- **Problem to work on**
Omitting all images, output the entries that follow exactly as written.

- **Records shown**
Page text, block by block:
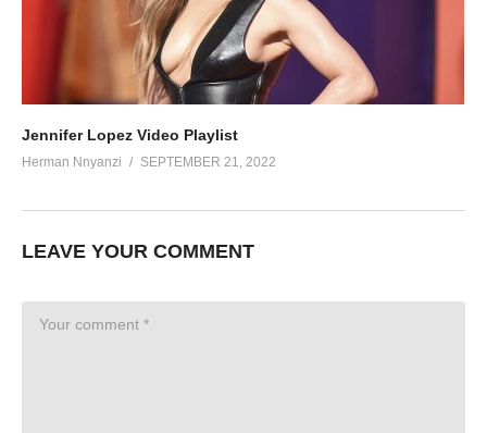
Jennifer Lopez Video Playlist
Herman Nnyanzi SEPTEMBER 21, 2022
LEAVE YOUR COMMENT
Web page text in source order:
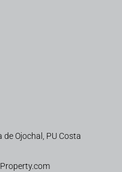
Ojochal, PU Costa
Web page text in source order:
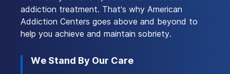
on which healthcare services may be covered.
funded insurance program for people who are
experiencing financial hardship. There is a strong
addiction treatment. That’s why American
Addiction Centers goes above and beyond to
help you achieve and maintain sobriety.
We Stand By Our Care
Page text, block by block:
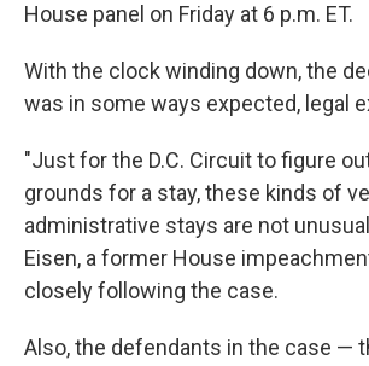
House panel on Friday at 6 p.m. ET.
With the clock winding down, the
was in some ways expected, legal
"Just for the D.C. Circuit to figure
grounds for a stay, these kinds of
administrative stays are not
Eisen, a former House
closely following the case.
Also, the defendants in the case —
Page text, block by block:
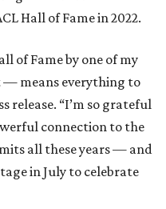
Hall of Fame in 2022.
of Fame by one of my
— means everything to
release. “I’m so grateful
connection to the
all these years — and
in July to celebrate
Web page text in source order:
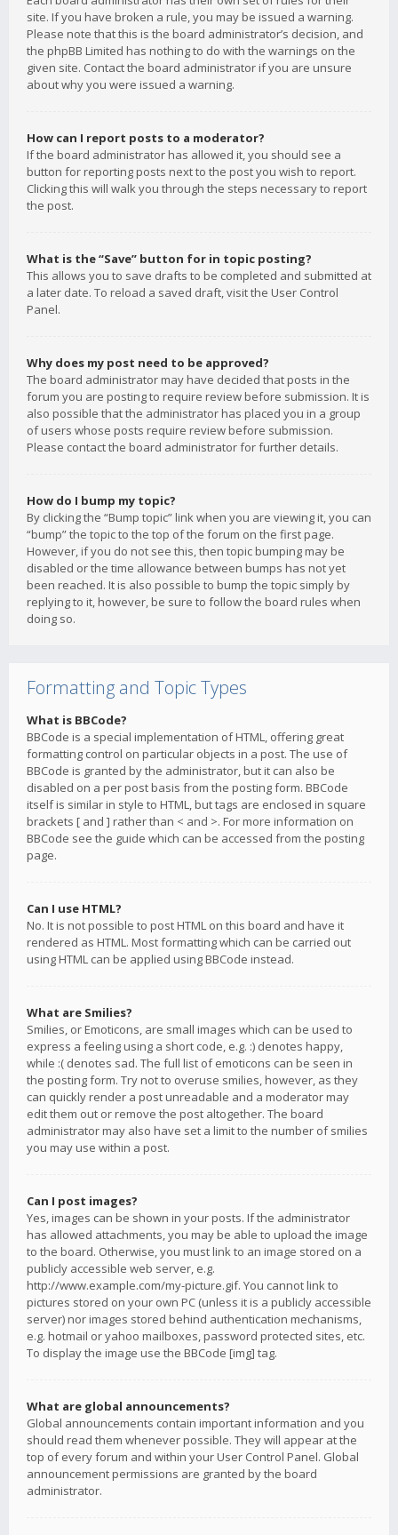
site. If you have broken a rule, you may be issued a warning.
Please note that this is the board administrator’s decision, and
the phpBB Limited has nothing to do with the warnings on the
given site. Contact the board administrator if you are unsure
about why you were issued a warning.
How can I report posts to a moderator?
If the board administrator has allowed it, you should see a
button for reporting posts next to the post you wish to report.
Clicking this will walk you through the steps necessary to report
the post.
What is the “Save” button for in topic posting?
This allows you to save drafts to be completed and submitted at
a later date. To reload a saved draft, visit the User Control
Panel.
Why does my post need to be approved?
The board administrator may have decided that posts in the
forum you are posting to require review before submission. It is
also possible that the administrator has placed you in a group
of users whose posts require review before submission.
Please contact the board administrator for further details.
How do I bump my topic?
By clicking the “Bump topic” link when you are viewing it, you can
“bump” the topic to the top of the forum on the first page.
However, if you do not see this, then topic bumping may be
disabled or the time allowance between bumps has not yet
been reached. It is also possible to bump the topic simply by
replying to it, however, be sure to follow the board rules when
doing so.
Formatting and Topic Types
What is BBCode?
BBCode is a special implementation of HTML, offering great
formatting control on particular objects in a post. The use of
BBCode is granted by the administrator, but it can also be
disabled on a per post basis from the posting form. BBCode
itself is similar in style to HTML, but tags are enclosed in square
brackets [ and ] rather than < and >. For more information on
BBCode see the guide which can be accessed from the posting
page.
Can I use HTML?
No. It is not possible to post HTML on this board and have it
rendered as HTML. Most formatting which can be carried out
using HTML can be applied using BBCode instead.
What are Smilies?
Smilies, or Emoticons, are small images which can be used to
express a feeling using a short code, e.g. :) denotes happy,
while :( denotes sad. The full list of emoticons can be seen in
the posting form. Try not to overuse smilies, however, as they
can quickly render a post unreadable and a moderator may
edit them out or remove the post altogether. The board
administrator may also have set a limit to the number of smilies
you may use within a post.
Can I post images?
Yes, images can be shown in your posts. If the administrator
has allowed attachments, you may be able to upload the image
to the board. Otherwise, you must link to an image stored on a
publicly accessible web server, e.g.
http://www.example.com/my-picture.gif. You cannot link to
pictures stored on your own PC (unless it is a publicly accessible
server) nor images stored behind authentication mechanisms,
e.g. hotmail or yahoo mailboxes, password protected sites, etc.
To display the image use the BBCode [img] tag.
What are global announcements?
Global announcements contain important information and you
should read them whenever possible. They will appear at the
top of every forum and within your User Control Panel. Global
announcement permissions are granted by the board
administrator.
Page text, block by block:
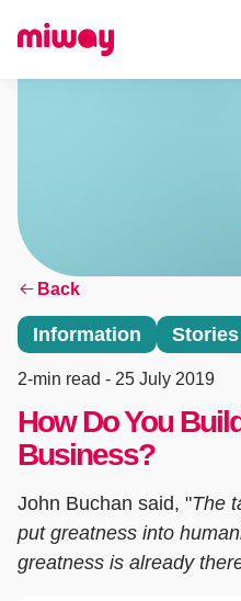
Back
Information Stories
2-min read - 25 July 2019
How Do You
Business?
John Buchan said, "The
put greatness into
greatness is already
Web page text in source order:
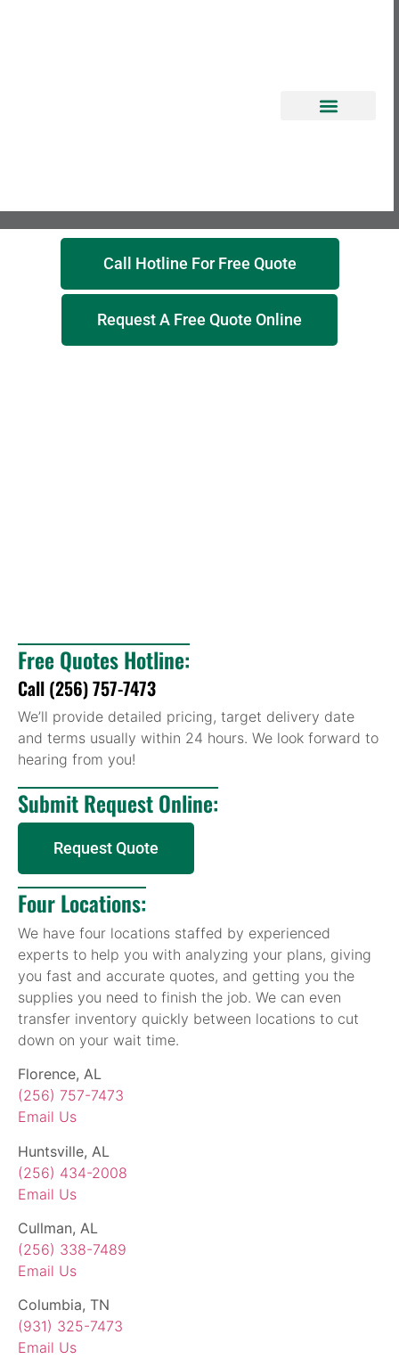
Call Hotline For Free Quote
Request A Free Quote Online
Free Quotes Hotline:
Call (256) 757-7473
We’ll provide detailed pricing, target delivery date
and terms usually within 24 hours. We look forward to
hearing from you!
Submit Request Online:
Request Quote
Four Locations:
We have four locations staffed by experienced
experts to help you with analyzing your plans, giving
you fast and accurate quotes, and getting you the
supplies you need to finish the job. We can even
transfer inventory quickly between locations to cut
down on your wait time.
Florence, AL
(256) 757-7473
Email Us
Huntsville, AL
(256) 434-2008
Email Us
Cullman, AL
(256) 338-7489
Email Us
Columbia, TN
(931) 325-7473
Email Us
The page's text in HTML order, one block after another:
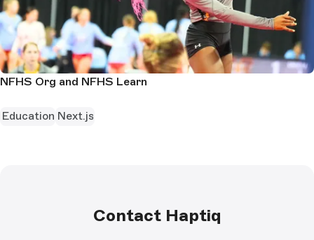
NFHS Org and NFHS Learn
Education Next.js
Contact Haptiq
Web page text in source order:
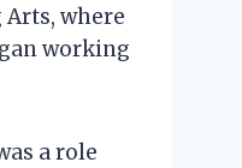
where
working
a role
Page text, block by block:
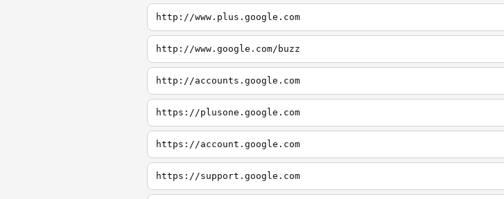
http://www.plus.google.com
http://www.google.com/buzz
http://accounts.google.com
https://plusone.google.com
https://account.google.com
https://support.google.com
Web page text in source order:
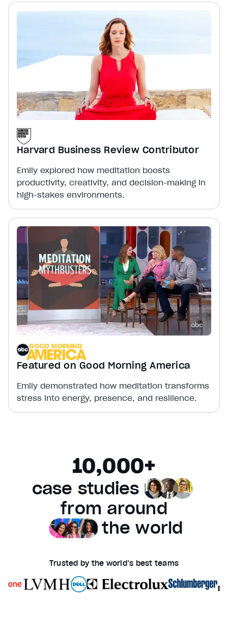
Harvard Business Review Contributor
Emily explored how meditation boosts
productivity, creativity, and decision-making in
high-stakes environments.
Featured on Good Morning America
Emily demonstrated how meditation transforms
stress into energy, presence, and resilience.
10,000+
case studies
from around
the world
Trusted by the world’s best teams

- **Answer section**
Page text, block by block:
Jennifer Lopez Video Playlist
Herman Nnyanzi SEPTEMBER 21, 2022
LEAVE YOUR COMMENT
Web page text in source order:
Ojochal, PU Costa
Web page text in source order:
on which healthcare services may be covered.
funded insurance program for people who are
experiencing financial hardship. There is a strong
addiction treatment. That’s why American
Addiction Centers goes above and beyond to
help you achieve and maintain sobriety.
We Stand By Our Care
Page text, block by block:
House panel on Friday at 6 p.m. ET.
With the clock winding down, the
was in some ways expected, legal
"Just for the D.C. Circuit to figure
grounds for a stay, these kinds of
administrative stays are not
Eisen, a former House
closely following the case.
Also, the defendants in the case —
Page text, block by block:
Hall of Fame in 2022.
of Fame by one of my
— means everything to
release. “I’m so grateful
connection to the
all these years — and
in July to celebrate
Web page text in source order:
site. If you have broken a rule, you may be issued a warning.
Please note that this is the board administrator’s decision, and
the phpBB Limited has nothing to do with the warnings on the
given site. Contact the board administrator if you are unsure
about why you were issued a warning.
How can I report posts to a moderator?
If the board administrator has allowed it, you should see a
button for reporting posts next to the post you wish to report.
Clicking this will walk you through the steps necessary to report
the post.
What is the “Save” button for in topic posting?
This allows you to save drafts to be completed and submitted at
a later date. To reload a saved draft, visit the User Control
Panel.
Why does my post need to be approved?
The board administrator may have decided that posts in the
forum you are posting to require review before submission. It is
also possible that the administrator has placed you in a group
of users whose posts require review before submission.
Please contact the board administrator for further details.
How do I bump my topic?
By clicking the “Bump topic” link when you are viewing it, you can
“bump” the topic to the top of the forum on the first page.
However, if you do not see this, then topic bumping may be
disabled or the time allowance between bumps has not yet
been reached. It is also possible to bump the topic simply by
replying to it, however, be sure to follow the board rules when
doing so.
Formatting and Topic Types
What is BBCode?
BBCode is a special implementation of HTML, offering great
formatting control on particular objects in a post. The use of
BBCode is granted by the administrator, but it can also be
disabled on a per post basis from the posting form. BBCode
itself is similar in style to HTML, but tags are enclosed in square
brackets [ and ] rather than < and >. For more information on
BBCode see the guide which can be accessed from the posting
page.
Can I use HTML?
No. It is not possible to post HTML on this board and have it
rendered as HTML. Most formatting which can be carried out
using HTML can be applied using BBCode instead.
What are Smilies?
Smilies, or Emoticons, are small images which can be used to
express a feeling using a short code, e.g. :) denotes happy,
while :( denotes sad. The full list of emoticons can be seen in
the posting form. Try not to overuse smilies, however, as they
can quickly render a post unreadable and a moderator may
edit them out or remove the post altogether. The board
administrator may also have set a limit to the number of smilies
you may use within a post.
Can I post images?
Yes, images can be shown in your posts. If the administrator
has allowed attachments, you may be able to upload the image
to the board. Otherwise, you must link to an image stored on a
publicly accessible web server, e.g.
http://www.example.com/my-picture.gif. You cannot link to
pictures stored on your own PC (unless it is a publicly accessible
server) nor images stored behind authentication mechanisms,
e.g. hotmail or yahoo mailboxes, password protected sites, etc.
To display the image use the BBCode [img] tag.
What are global announcements?
Global announcements contain important information and you
should read them whenever possible. They will appear at the
top of every forum and within your User Control Panel. Global
announcement permissions are granted by the board
administrator.
Page text, block by block:
Back
Information Stories
2-min read - 25 July 2019
How Do You
Business?
John Buchan said, "The
put greatness into
greatness is already
Web page text in source order:
Call Hotline For Free Quote
Request A Free Quote Online
Free Quotes Hotline:
Call (256) 757-7473
We’ll provide detailed pricing, target delivery date
and terms usually within 24 hours. We look forward to
hearing from you!
Submit Request Online:
Request Quote
Four Locations:
We have four locations staffed by experienced
experts to help you with analyzing your plans, giving
you fast and accurate quotes, and getting you the
supplies you need to finish the job. We can even
transfer inventory quickly between locations to cut
down on your wait time.
Florence, AL
(256) 757-7473
Email Us
Huntsville, AL
(256) 434-2008
Email Us
Cullman, AL
(256) 338-7489
Email Us
Columbia, TN
(931) 325-7473
Email Us
The page's text in HTML order, one block after another:
NFHS Org and NFHS Learn
Education Next.js
Contact Haptiq
Web page text in source order:
where
working
a role
Page text, block by block:
http://www.plus.google.com
http://www.google.com/buzz
http://accounts.google.com
https://plusone.google.com
https://account.google.com
https://support.google.com
Web page text in source order:
Harvard Business Review Contributor
Emily explored how meditation boosts
productivity, creativity, and decision-making in
high-stakes environments.
Featured on Good Morning America
Emily demonstrated how meditation transforms
stress into energy, presence, and resilience.
10,000+
case studies
from around
the world
Trusted by the world’s best teams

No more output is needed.